● Task requirements
Out of the data below, copy every line with the string "charakteru".

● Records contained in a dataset
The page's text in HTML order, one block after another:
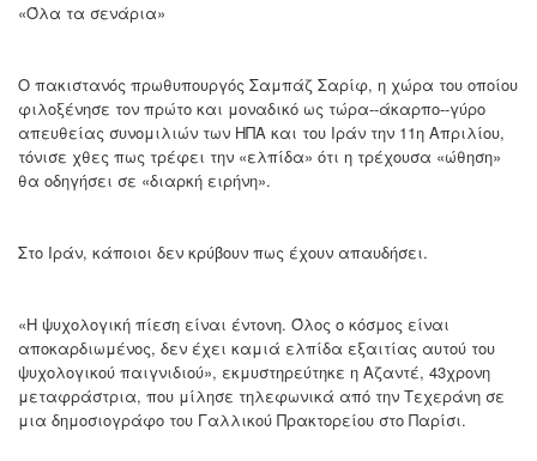
«Όλα τα σενάρια»
Ο πακιστανός πρωθυπουργός Σαμπάζ Σαρίφ, η χώρα του οποίου
φιλοξένησε τον πρώτο και μοναδικό ως τώρα--άκαρπο--γύρο
απευθείας συνομιλιών των ΗΠΑ και του Ιράν την 11η Απριλίου,
τόνισε χθες πως τρέφει την «ελπίδα» ότι η τρέχουσα «ώθηση»
θα οδηγήσει σε «διαρκή ειρήνη».
Στο Ιράν, κάποιοι δεν κρύβουν πως έχουν απαυδήσει.
«Η ψυχολογική πίεση είναι έντονη. Όλος ο κόσμος είναι
αποκαρδιωμένος, δεν έχει καμιά ελπίδα εξαιτίας αυτού του
ψυχολογικού παιγνιδιού», εκμυστηρεύτηκε η Αζαντέ, 43χρονη
μεταφράστρια, που μίλησε τηλεφωνικά από την Τεχεράνη σε
μια δημοσιογράφο του Γαλλικού Πρακτορείου στο Παρίσι.
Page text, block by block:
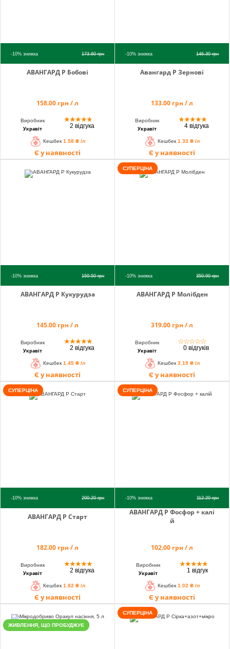
-10%знижка 173.80грн
АВАНГАРД Р Бобовi
158.00 грн / л
Виробник
Укравіт
★★★★★
2 відгука
Кешбек 1.58 ₴ /л
Є у наявності
-10%знижка 146.30грн
Авангард Р Зернові
133.00 грн / л
Виробник
Укравіт
★★★★★
4 відгука
Кешбек 1.33 ₴ /л
Є у наявності
-10%знижка 159.50грн
АВАНГАРД Р Кукурудза
145.00 грн / л
Виробник
Укравіт
★★★★★
2 відгука
Кешбек 1.45 ₴ /л
Є у наявності
СУПЕРЦІНА
-10%знижка 350.90грн
АВАНГАРД Р Молібден
319.00 грн / л
Виробник
Укравіт
☆☆☆☆☆
0 відгуків
Кешбек 3.19 ₴ /л
Є у наявності
СУПЕРЦІНА
-10%знижка 200.20грн
АВАНГАРД Р Старт
182.00 грн / л
Виробник
Укравіт
★★★★★
2 відгука
Кешбек 1.82 ₴ /л
Є у наявності
СУПЕРЦІНА
-10%знижка 112.20грн
АВАНГАРД Р Фосфор + калі
й
102.00 грн / л
Виробник
Укравіт
★★★★★
1 відгук
Кешбек 1.02 ₴ /л
Є у наявності
ЖИВЛЕННЯ, ЩО ПРОБУДЖУЄ
СУПЕРЦІНА
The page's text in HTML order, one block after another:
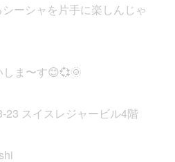
ーシャを片手に楽しんじゃ
ま〜す😊💞🌞
23 スイスレジャービル4階
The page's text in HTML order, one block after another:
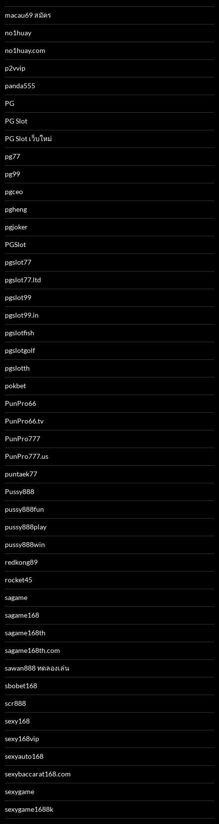
macau69 สมัคร
no1huay
no1huay.com
p2vvip
panda555
PG
PG Slot
PG Slot เว็บใหม่
pg77
pg99
pgceo
pgheng
pgjoker
PGSlot
pgslot77
pgslot77.ltd
pgslot99
pgslot99.in
pgslotfish
pgslotgolf
pgslotth
pokbet
PunPro66
PunPro66.tv
PunPro777
PunPro777.us
puntaek77
Pussy888
pussy888fun
pussy888play
pussy888win
redkong89
rocket45
sagame
sagame168
sagame168th
sagame168th.com
sawan888 ทดลองเล่น
sbobet168
scr888
sexy168
sexy168vip
sexyauto168
sexybaccarat168.com
sexygame
sexygame1688k
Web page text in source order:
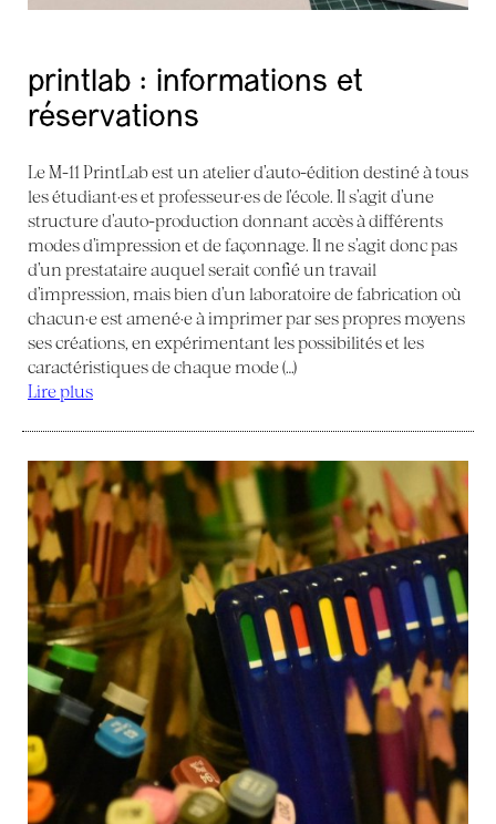
printlab : informations et
réservations
Le M-11 PrintLab est un atelier d’auto-édition destiné à tous
les étudiant·es et professeur·es de l’école. Il s’agit d’une
structure d’auto-production donnant accès à différents
modes d’impression et de façonnage. Il ne s’agit donc pas
d’un prestataire auquel serait confié un travail
d’impression, mais bien d’un laboratoire de fabrication où
chacun·e est amené·e à imprimer par ses propres moyens
ses créations, en expérimentant les possibilités et les
caractéristiques de chaque mode (…)
Lire plus
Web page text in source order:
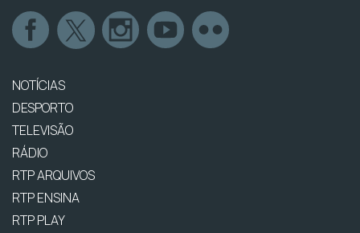
NOTÍCIAS
DESPORTO
TELEVISÃO
RÁDIO
RTP ARQUIVOS
RTP ENSINA
RTP PLAY
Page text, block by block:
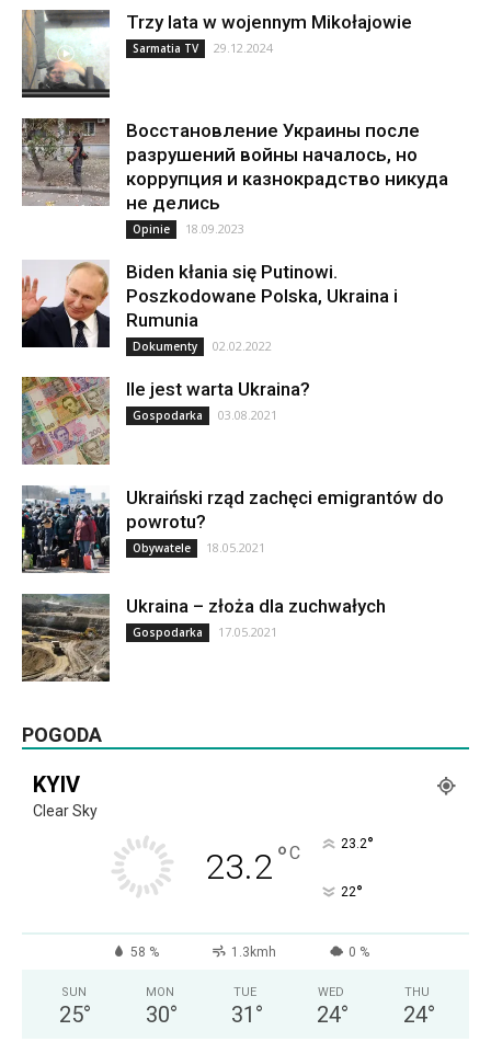
Trzy lata w wojennym Mikołajowie
Sarmatia TV 29.12.2024
Восстановление Украины после
разрушений войны началось, но
коррупция и казнокрадство никуда
не делись
Opinie 18.09.2023
Biden kłania się Putinowi.
Poszkodowane Polska, Ukraina i
Rumunia
Dokumenty 02.02.2022
Ile jest warta Ukraina?
Gospodarka 03.08.2021
Ukraiński rząd zachęci emigrantów do
powrotu?
Obywatele 18.05.2021
Ukraina – złoża dla zuchwałych
Gospodarka 17.05.2021
POGODA
KYIV
Clear Sky
23.2°C 23.2°
22°
58 % 1.3kmh 0 %
SUN
25°
MON
30°
TUE
31 °
WED
24°
THU
24°
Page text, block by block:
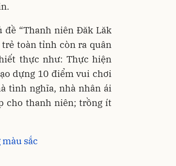
đề “Thanh niên Đăk Lăk
toàn tỉnh còn ra quân
thực như: Thực hiện
dựng 10 điểm vui chơi
tình nghĩa, nhà nhân ái
cho thanh niên; trồng ít
sắc
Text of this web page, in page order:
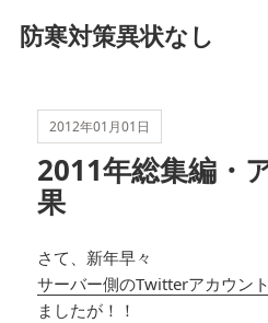
防寒対策異状なし
2012年01月01日
2011年総集編・
果
さて、新年早々
サーバー側のTwitterアカウン
ましたが！！
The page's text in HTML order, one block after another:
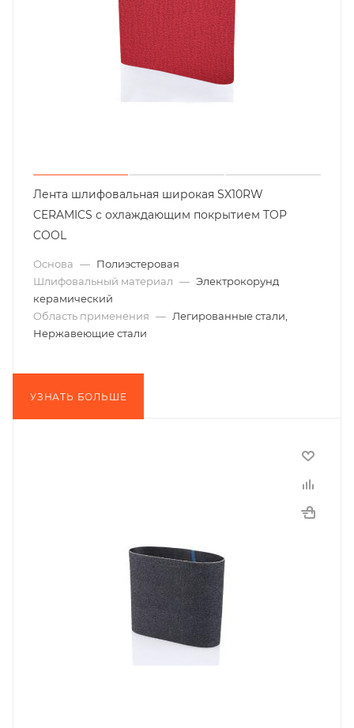
Лента шлифовальная широкая SX10RW
CERAMICS с охлаждающим покрытием TOP
COOL
Основа — Полиэстеровая
Шлифовальный материал — Электрокорунд
керамический
Область применения — Легированные стали,
Нержавеющие стали
УЗНАТЬ БОЛЬШЕ
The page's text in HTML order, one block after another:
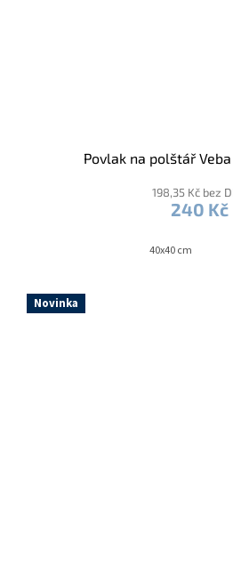
Povlak na polštář Veba
198,35 Kč bez
240 Kč
40x40 cm
Novinka
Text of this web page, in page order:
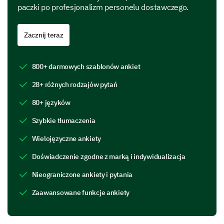
Feature D
product, what would it be and why?
Customer Support Experience
Given the importance of efficient and helpful
customer support, we would appreciate your
thoughts on your interactions (if any) with our support
paczki po profesjonalizm personelu dostawczego.
Zacznij teraz
800+ darmowych szablonów ankiet
28+ różnych rodzajów pytań
80+ języków
Szybkie tłumaczenia
Wielojęzyczne ankiety
Doświadczenie zgodne z marką i indywidualizacja
Nieograniczone ankiety i pytania
Zaawansowane funkcje ankiety
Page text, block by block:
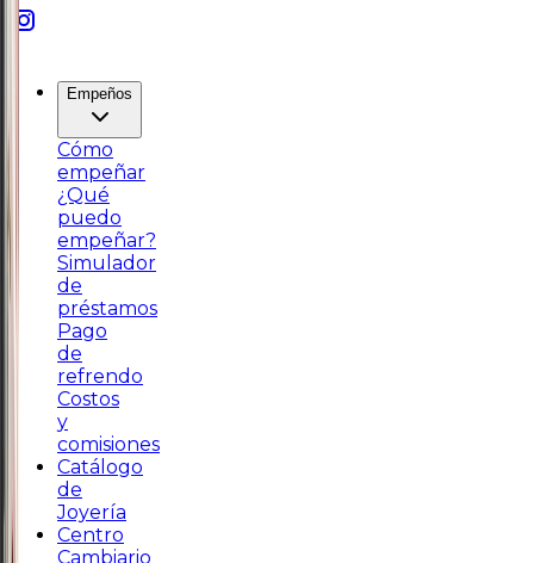
Empeños
Cómo
empeñar
¿Qué
puedo
empeñar?
Simulador
de
préstamos
Pago
de
refrendo
Costos
y
comisiones
Catálogo
de
Joyería
Centro
Cambiario
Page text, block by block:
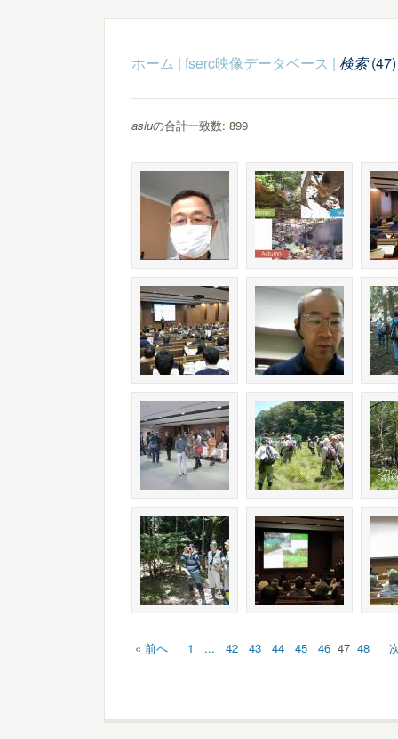
ホーム | fserc映像データベース | 検索(47)
asiuの合計一致数: 899
« 前へ 1 ... 42 43 44 45 46 47 48
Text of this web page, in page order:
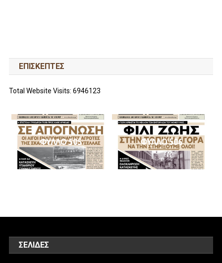
ΕΠΙΣΚΕΠΤΕΣ
Total Website Visits: 6946123
ΦΥΛΛΟ 505 ΦΥΛΛΟ 506
ΣΕΛΊΔΕΣ
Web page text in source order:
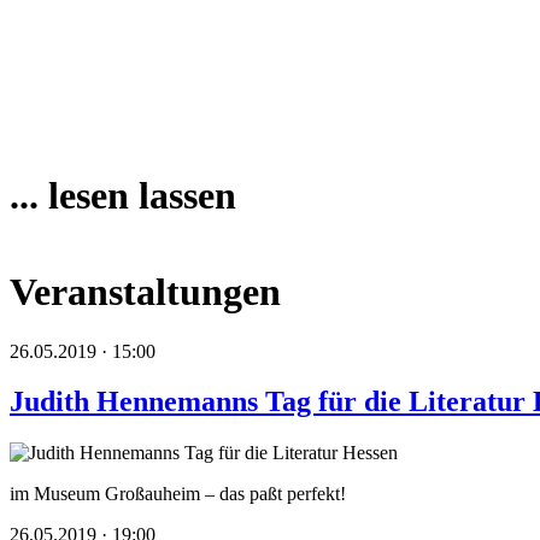
... lesen lassen
Veranstaltungen
26.05.2019 · 15:00
Judith Hennemanns Tag für die Literatur
im Museum Großauheim – das paßt perfekt!
26.05.2019 · 19:00
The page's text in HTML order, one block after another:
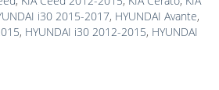
i30 2015-2017, HYUNDAI Avante,
, HYUNDAI i30 2012-2015, HYUNDAI
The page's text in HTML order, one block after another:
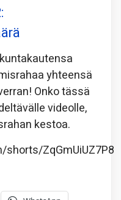
yhteensä
Onko tässä
videolle,
kestoa.
ZqGmUiUZ7P8
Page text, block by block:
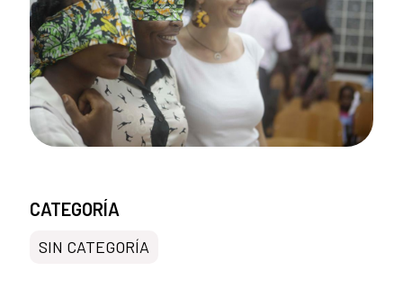
CATEGORÍA
SIN CATEGORÍA
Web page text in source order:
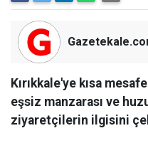
Kırıkkale'ye kısa
eşsiz manzarası ve
ziyaretçilerin ilgisini
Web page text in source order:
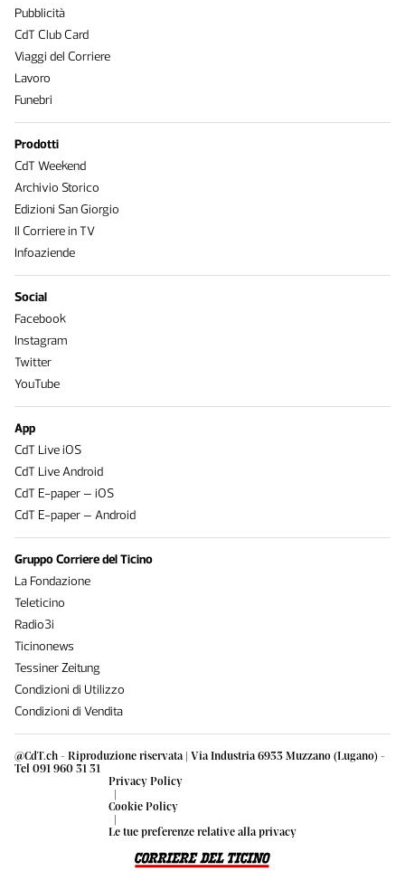
@CdT.ch - Riproduzione riservata | Via Industria 6933 Muzzano (Lugano) -
Tel 091 960 31 31
Privacy Policy
|
Cookie Policy
|
Le tue preferenze relative alla privacy
Pubblicità
CdT Club Card
Viaggi del Corriere
Lavoro
Funebri
Prodotti
CdT Weekend
Archivio Storico
Edizioni San Giorgio
Il Corriere in TV
Infoaziende
Social
Facebook
Instagram
Twitter
YouTube
App
CdT Live iOS
CdT Live Android
CdT E-paper – iOS
CdT E-paper – Android
Gruppo Corriere del Ticino
La Fondazione
Teleticino
Radio3i
Ticinonews
Tessiner Zeitung
Condizioni di Utilizzo
Condizioni di Vendita
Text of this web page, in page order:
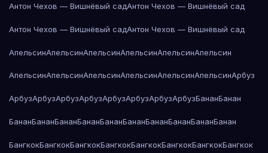
Антон Чехов — Вишнёвый садАнтон Чехов — Вишнёвый сад
Антон Чехов — Вишнёвый садАнтон Чехов — Вишнёвый сад
АпельсинАпельсинАпельсинАпельсинАпельсинАпельсин
АпельсинАпельсинАпельсинАпельсинАпельсинАпельсинАрбуз
АрбузАрбузАрбузАрбузАрбузАрбузАрбузАрбузБананБанан
БананБананБананБананБананБананБананБананБананБанан
БангкокБангкокБангкокБангкокБангкокБангкокБангкокБангкок
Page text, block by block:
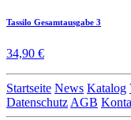
Tassilo Gesamtausgabe 3
34,90 €
Startseite News Katalog
Datenschutz AGB
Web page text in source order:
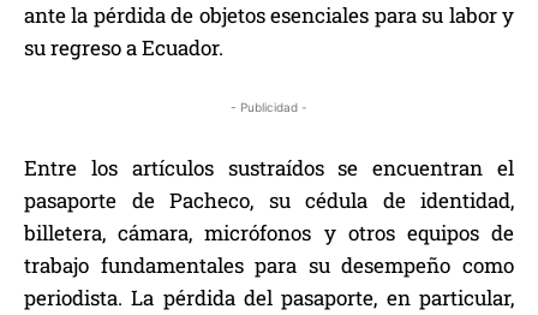
ante la pérdida de objetos esenciales para su labor y
su regreso a Ecuador.
- Publicidad -
Entre los artículos sustraídos se encuentran el
pasaporte de Pacheco, su cédula de identidad,
billetera, cámara, micrófonos y otros equipos de
trabajo fundamentales para su desempeño como
periodista. La pérdida del pasaporte, en particular,
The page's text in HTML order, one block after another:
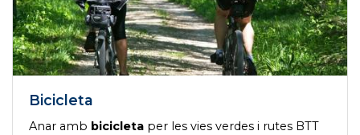
Bicicleta
Anar amb bicicleta per les vies verdes i rutes BTT
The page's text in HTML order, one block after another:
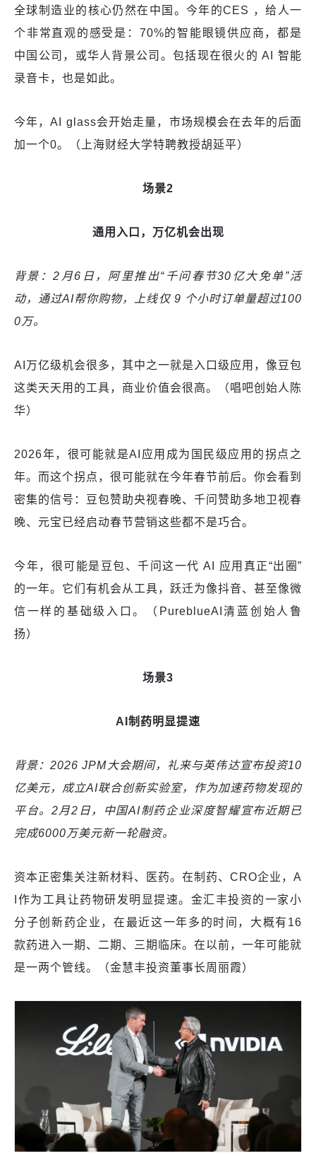
全球制造业的核心仍然在中国。今年的CES ，给人一
个非常直观的感受是：70%的智能眼镜供应商，都是
中国公司，或华人背景公司。包括现在很火的 AI 智能
录音卡，也是如此。
今年，AI glass会开始走量，市场规模会在去年的后面
加一个0。（上海财经大学特聘教授胡延平）
场景2
通用入口，万亿机会出现
背景：2月6日，阿里推出“千问春节30亿大免单”活
动，通过AI帮你购物，上线仅 9 个小时订单量超过100
0万。
AI万亿级机会很多，其中之一就是入口级应用，像豆包
这类天天用的工具，商业价值会很高。（唱吧创始人陈
华）
2026年，很可能就是AI应用成为国民级应用的拐点之
年。而这个拐点，很可能就在今年春节前后。你会看到
密集的信号：豆包赞助央视春晚、千问赞助多地卫视春
晚、元宝已经启动春节营销这些都不是巧合。
今年，很可能是豆包、千问这一代 AI 应用真正“出圈”
的一年。它们有机会从工具，跃迁为像抖音、甚至像微
信一样的基础级入口。（PureblueAI清蓝创始人鲁
扬）
场景3
AI制药明显提速
背景：2026 JPM大会期间，礼来与英伟达宣布投资10
亿美元，成立AI联合创新实验室，作为加速药物发现的
平台。2月2日，中国AI制药企业深度智耀宣布近期已
完成6000万美元新一轮融资。
资本正密集关注新材料、医药。在制药、CRO企业，A
I作为工具让药物研发明显提速。金汇丰投资的一家小
分子创新药企业，在最近这一年多的时间，大概有16
款药进入一期、二期、三期临床。在以前，一年可能就
是一两个管线。（金慧丰投资董事长周丽霞）
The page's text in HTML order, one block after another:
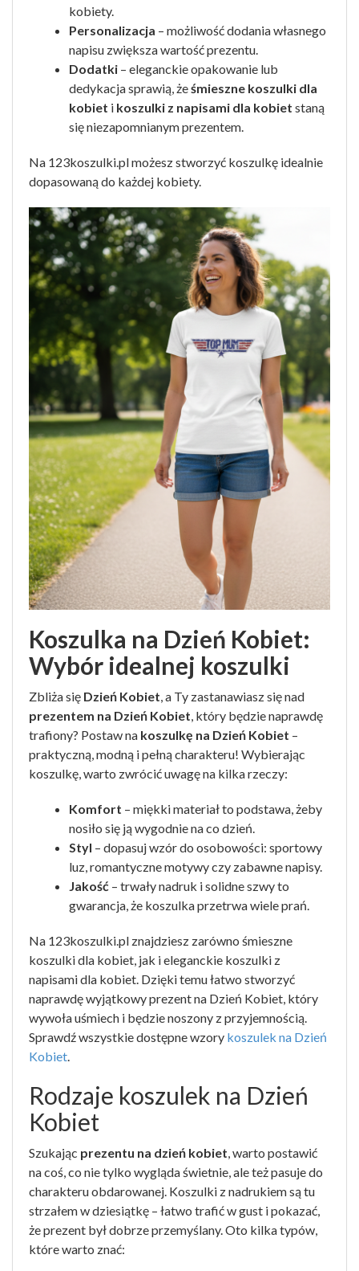
kobiety.
Personalizacja – możliwość dodania własnego
napisu zwiększa wartość prezentu.
Dodatki – eleganckie opakowanie lub
dedykacja sprawią, żeśmieszne koszulki dla
kobiet i koszulki z napisami dla kobiet staną
się niezapomnianym prezentem.
Na 123koszulki.pl możesz stworzyć koszulkę idealnie
dopasowaną do każdej kobiety.
Koszulka na Dzień Kobiet:
Wybór idealnej koszulki
Zbliża się Dzień Kobiet, a Ty zastanawiasz się nad
prezentem na Dzień Kobiet, który będzie naprawdę
trafiony? Postaw na koszulkę na Dzień Kobiet –
praktyczną, modną i pełną charakteru! Wybierając
koszulkę, warto zwrócić uwagę na kilka rzeczy:
Komfort – miękki materiał to podstawa, żeby
nosiło się ją wygodnie na co dzień.
Styl – dopasuj wzór do osobowości: sportowy
luz, romantyczne motywy czy zabawne napisy.
Jakość – trwały nadruk i solidne szwy to
gwarancja, że koszulka przetrwa wiele prań.
Na 123koszulki.pl znajdziesz zarówno śmieszne
koszulki dla kobiet, jak i eleganckie koszulki z
napisami dla kobiet. Dzięki temu łatwo stworzyć
naprawdę wyjątkowy prezent na Dzień Kobiet, który
wywoła uśmiech i będzie noszony z przyjemnością.
Sprawdź wszystkie dostępne wzory koszulek na Dzień
Kobiet.
Rodzaje koszulek na Dzień
Kobiet
Szukając prezentu na dzień kobiet, warto postawić
na coś, co nie tylko wygląda świetnie, ale też pasuje do
charakteru obdarowanej. Koszulki z nadrukiem są tu
strzałem w dziesiątkę – łatwo trafić w gust i pokazać,
że prezent był dobrze przemyślany. Oto kilka typów,
które warto znać:
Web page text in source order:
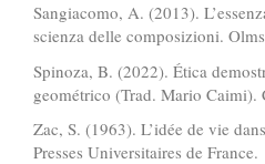
Sangiacomo, A. (2013).
scienza delle composizioni.
Spinoza, B. (2022). Ética
geométrico (Trad. Mario Caimi).
Zac, S. (1963). L’idée de vie
Presses Universitaires de France.
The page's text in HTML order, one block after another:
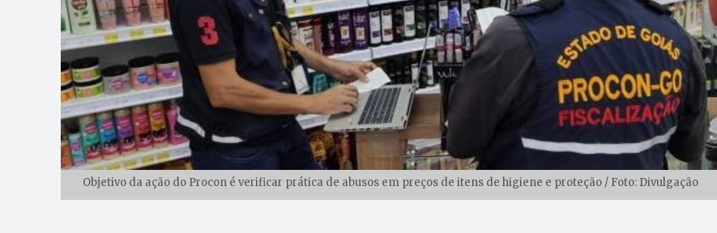
Objetivo da ação do Procon é verificar prática de abusos em preços de itens de higiene e proteção / Foto: Divulgação
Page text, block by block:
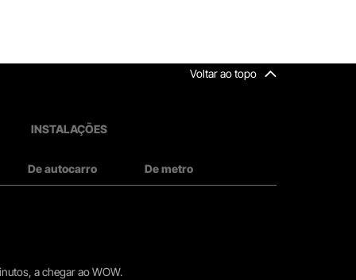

● Result below
praktyczną, modną i pełną charakteru! Wybierając
charakteru obdarowanej. Koszulki z nadrukiem są tu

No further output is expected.